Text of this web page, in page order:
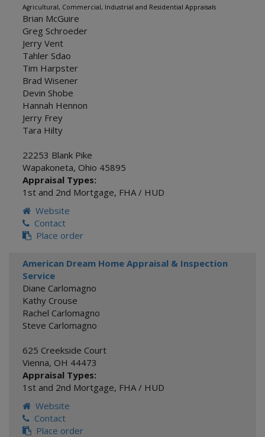
Agricultural, Commercial, Industrial and Residential Appraisals
Brian McGuire
Greg Schroeder
Jerry Vent
Tahler Sdao
Tim Harpster
Brad Wisener
Devin Shobe
Hannah Hennon
Jerry Frey
Tara Hilty
22253 Blank Pike
Wapakoneta, Ohio 45895
Appraisal Types:
1st and 2nd Mortgage, FHA / HUD
Website
Contact
Place order
American Dream Home Appraisal & Inspection
Service
Diane Carlomagno
Kathy Crouse
Rachel Carlomagno
Steve Carlomagno
625 Creekside Court
Vienna, OH 44473
Appraisal Types:
1st and 2nd Mortgage, FHA / HUD
Website
Contact
Place order
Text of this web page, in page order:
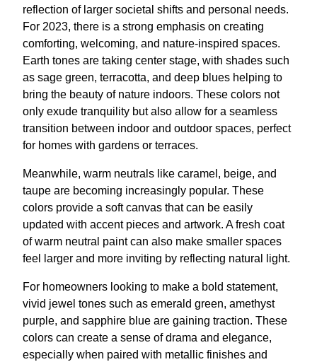
reflection of larger societal shifts and personal needs.
For 2023, there is a strong emphasis on creating
comforting, welcoming, and nature-inspired spaces.
Earth tones are taking center stage, with shades such
as sage green, terracotta, and deep blues helping to
bring the beauty of nature indoors. These colors not
only exude tranquility but also allow for a seamless
transition between indoor and outdoor spaces, perfect
for homes with gardens or terraces.
Meanwhile, warm neutrals like caramel, beige, and
taupe are becoming increasingly popular. These
colors provide a soft canvas that can be easily
updated with accent pieces and artwork. A fresh coat
of warm neutral paint can also make smaller spaces
feel larger and more inviting by reflecting natural light.
For homeowners looking to make a bold statement,
vivid jewel tones such as emerald green, amethyst
purple, and sapphire blue are gaining traction. These
colors can create a sense of drama and elegance,
especially when paired with metallic finishes and
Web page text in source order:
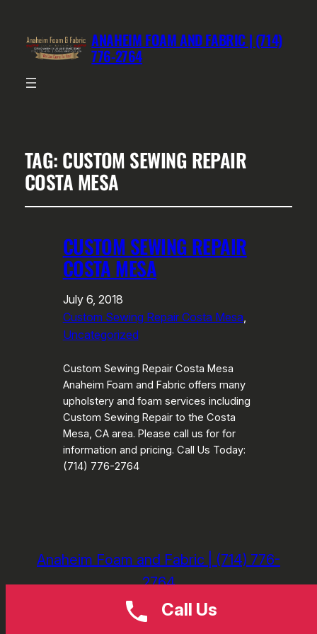
ANAHEIM FOAM AND FABRIC | (714)
776-2764
TAG: CUSTOM SEWING REPAIR
COSTA MESA
CUSTOM SEWING REPAIR
COSTA MESA
July 6, 2018
Custom Sewing Repair Costa Mesa
Uncategorized
Custom Sewing Repair Costa Mesa
Anaheim Foam and Fabric offers many
upholstery and foam services including
Custom Sewing Repair to the Costa
Mesa, CA area. Please call us for for
information and pricing. Call Us Today:
(714) 776-2764
Anaheim Foam and Fabric | (714) 776-
2764
Call Us
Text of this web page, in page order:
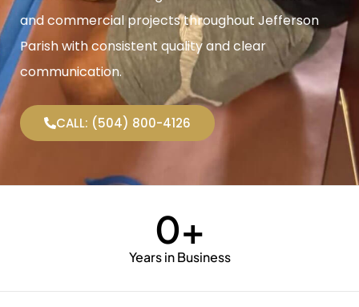
and commercial projects throughout Jefferson
Parish with consistent quality and clear
communication.
CALL: (504) 800-4126
Years in Business
0+
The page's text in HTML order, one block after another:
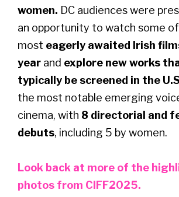
women. DC audiences were
an opportunity to watch some
most eagerly awaited Irish
year and explore new works
typically be screened in the U.S
the most notable emerging
cinema, with 8 directorial and
debuts, including 5 by women.
Look back at more of the
photos from CIFF2025.
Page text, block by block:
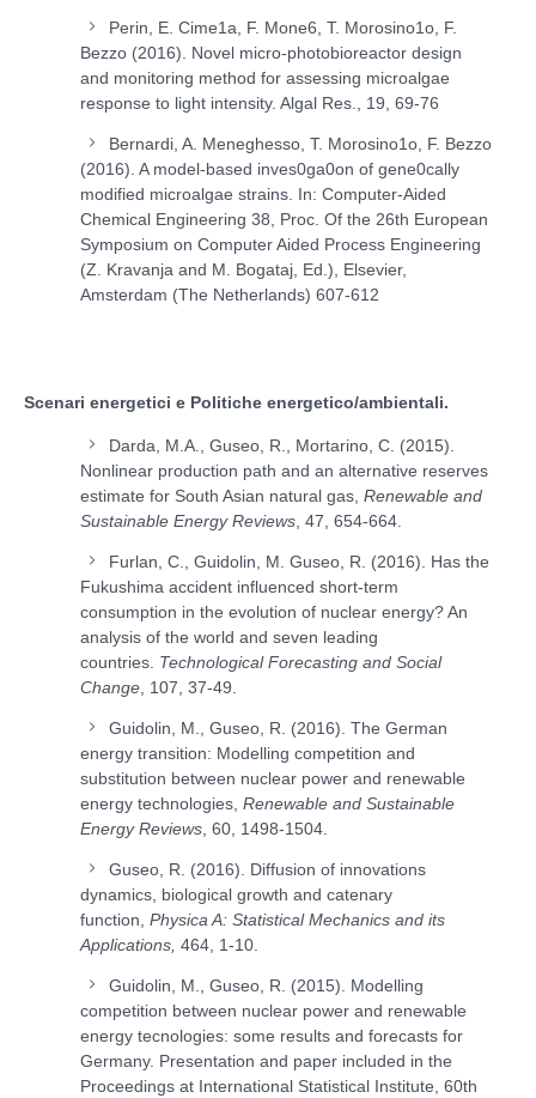
Perin, E. Cime1a, F. Mone6, T. Morosino1o, F.
Bezzo (2016). Novel micro-photobioreactor design
and monitoring method for assessing microalgae
response to light intensity. Algal Res., 19, 69-76
Bernardi, A. Meneghesso, T. Morosino1o, F. Bezzo
(2016). A model-based inves0ga0on of gene0cally
modified microalgae strains. In: Computer-Aided
Chemical Engineering 38, Proc. Of the 26th European
Symposium on Computer Aided Process Engineering
(Z. Kravanja and M. Bogataj, Ed.), Elsevier,
Amsterdam (The Netherlands) 607-612
Scenari energetici e Politiche energetico/ambientali.
Darda, M.A., Guseo, R., Mortarino, C. (2015).
Nonlinear production path and an alternative reserves
estimate for South Asian natural gas, Renewable and
Sustainable Energy Reviews , 47, 654-664.
Furlan, C., Guidolin, M. Guseo, R. (2016). Has the
Fukushima accident influenced short-term
consumption in the evolution of nuclear energy? An
analysis of the world and seven leading
countries. Technological Forecasting and Social
Change , 107, 37-49.
Guidolin, M., Guseo, R. (2016). The German
energy transition: Modelling competition and
substitution between nuclear power and renewable
energy technologies, Renewable and Sustainable
Energy Reviews , 60, 1498-1504.
Guseo, R. (2016). Diffusion of innovations
dynamics, biological growth and catenary
function, Physica A: Statistical Mechanics and its
Applications, 464, 1-10.
Guidolin, M., Guseo, R. (2015). Modelling
competition between nuclear power and renewable
energy tecnologies: some results and forecasts for
Germany. Presentation and paper included in the
Proceedings at International Statistical Institute, 60th
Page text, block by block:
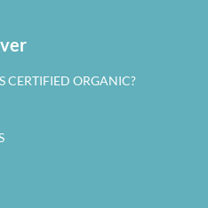
CERTIFIED ORGANIC?

▸ **Requirement**:
Filter the records above for lines containing the word "some", and copy those lines.

▸ **Task answer**:
an opportunity to watch some
energy tecnologies: some results and forecasts for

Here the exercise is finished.